I simply told my guest that I resented that she never asked me if it was okay for her to stay longer than agreed, that she never answered my questions about her plans and then simply give me a date when she planned to leave without asking me if she could stay on until then, completely ignoring my previously expressed wishes. She told me that I was "sick" because I could not handle her being a free spirit who wouldn't plan her life or her trip, and that I was not open and not loving ... and yadayada. Not once and in no way did she ever address my wish for clarity and my demand for her respect in my house. She did not even deal with the point I was trying to make. She just drove over it like a steam-roller.
I looked at her very heated face and asked her to leave right away, after she told me bluntly: "I will go for a swim now until you get your act together." In reality I believe that she was very embarrassed and couldn't handle me being outspoken, but that was not my problem.
Since I felt my act was all good and needed some respect from my part too, I asked her to leave right away. She turned away several times to go for her swim, and I had to repeat my wish that she'd leave the house. Still - she would not make one step back and relate to the situation I had mentioned. She never dealt with it. And that's how she treats a lot of things in her life. I did my best in helping her - I did not let her get away with it.
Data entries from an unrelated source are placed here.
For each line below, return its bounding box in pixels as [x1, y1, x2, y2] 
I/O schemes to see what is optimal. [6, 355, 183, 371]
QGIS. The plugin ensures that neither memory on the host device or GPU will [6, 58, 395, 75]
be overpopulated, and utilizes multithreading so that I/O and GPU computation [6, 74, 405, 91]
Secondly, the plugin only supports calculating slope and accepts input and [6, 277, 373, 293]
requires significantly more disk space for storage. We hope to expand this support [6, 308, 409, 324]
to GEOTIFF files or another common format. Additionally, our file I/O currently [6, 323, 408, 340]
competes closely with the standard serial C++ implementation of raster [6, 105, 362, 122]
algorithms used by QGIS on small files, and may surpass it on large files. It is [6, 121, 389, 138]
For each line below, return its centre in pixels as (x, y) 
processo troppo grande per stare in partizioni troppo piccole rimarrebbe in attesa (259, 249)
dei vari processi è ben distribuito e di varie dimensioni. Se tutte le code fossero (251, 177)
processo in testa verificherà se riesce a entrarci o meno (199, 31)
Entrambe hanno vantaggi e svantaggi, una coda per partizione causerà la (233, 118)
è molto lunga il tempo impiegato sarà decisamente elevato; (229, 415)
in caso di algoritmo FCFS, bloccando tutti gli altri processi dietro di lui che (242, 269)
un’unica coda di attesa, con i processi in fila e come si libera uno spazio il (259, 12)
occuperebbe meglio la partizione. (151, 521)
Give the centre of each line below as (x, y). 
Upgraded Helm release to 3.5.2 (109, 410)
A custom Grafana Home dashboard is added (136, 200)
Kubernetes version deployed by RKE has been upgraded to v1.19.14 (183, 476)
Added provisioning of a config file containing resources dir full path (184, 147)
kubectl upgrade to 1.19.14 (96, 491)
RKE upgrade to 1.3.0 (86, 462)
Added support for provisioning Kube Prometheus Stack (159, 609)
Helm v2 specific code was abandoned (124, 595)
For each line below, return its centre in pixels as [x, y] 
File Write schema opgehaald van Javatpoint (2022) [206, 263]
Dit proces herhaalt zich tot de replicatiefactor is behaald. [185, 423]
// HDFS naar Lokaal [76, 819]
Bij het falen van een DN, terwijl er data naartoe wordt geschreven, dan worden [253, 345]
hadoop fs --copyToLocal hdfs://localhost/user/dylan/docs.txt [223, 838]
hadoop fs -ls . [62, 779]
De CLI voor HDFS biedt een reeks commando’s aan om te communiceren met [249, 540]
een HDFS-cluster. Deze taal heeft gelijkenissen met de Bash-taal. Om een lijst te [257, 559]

Spiritual blabla and the "readings" of experts about somebody else's nature are no healing tools for people like her, I realized that once more. It was like: Somebody drops an egg, it breaks, and the somebody then blames you because you gave her the egg, and she won't deal with the egg any more at all but asks you for a new one. I learned a lot about myself during those days. And about those eggs.
Henry Opukahaia, sometimes called the "first Hawaiian Christian," once wrote when he was being educated in a Christian school in New England, "Our first care should be to keep our own thoughts right, and then our outward conduct will also be good." How true is that.